BITCOIN GELD OHNE STAAT von Aaron Koenig* ist eines dieser vielen Bücher, die zum Thema Kryptowährungen in den letzten Jahren entstanden sind. Dementsprechend skeptisch bin ich offen gestanden an dieses neue Genre herangetreten. Zumal der Autor auch nicht nur dieses, sondern eine ganze Reihe weiterer Bücher in einem recht kurzen Zeitfenster geschrieben hat. Das ist in den meisten Fällen ein Warnindikator. / Anzeige
Am Inhalt dieses Buches hat mich allerdings sofort der Bezug zur Wiener Schule der Volkswirtschaften interessiert. Es handelt schlichtweg nicht platt vom Hype um die Kryptowährungen und vermittelt diesbezüglich keine Investmentstrategien, sondern betrachtet Bitcoin aus volkswirtschaftlicher Sicht.
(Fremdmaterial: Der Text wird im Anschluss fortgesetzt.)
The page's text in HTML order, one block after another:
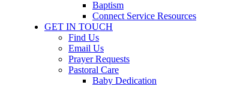
Baptism
Connect Service Resources
GET IN TOUCH
Find Us
Email Us
Prayer Requests
Pastoral Care
Baby Dedication
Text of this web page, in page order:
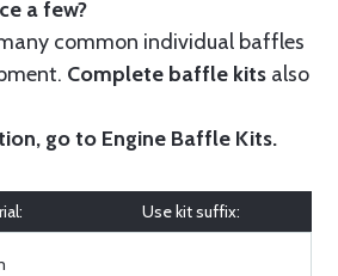
a few?
common individual baffles
Complete baffle kits also
go to Engine Baffle Kits.
Use kit suffix:
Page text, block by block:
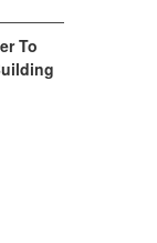
To
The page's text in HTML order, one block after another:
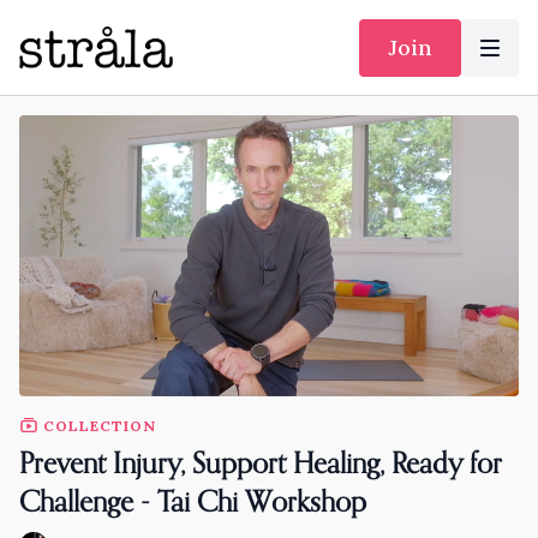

Seit einigen Jahren liebäugle ich bereits mit der Wiener Schule, die das staatliche Geldmonopol in Frage stellt und die Auswirkungen von Geldmengenausweitung besser und vor allem vollumfänglicher beschreibt als jede andere Lehre. Die Vordenker dieses Ansatzes wie Friedrich August von Hayek, Ludwig von Mises oder Murray Rothbard kritisierten die Folgen des „Geldsozialsmus“ und forderten eine freie Marktwirtschaft ohne Staatseingriffe. Mit Bitcoin und Co. Werden ihre Forderungen heute Realität und die zugrunde liegende Blockchain-Technologie eröffnet noch viele weitere Möglichkeiten.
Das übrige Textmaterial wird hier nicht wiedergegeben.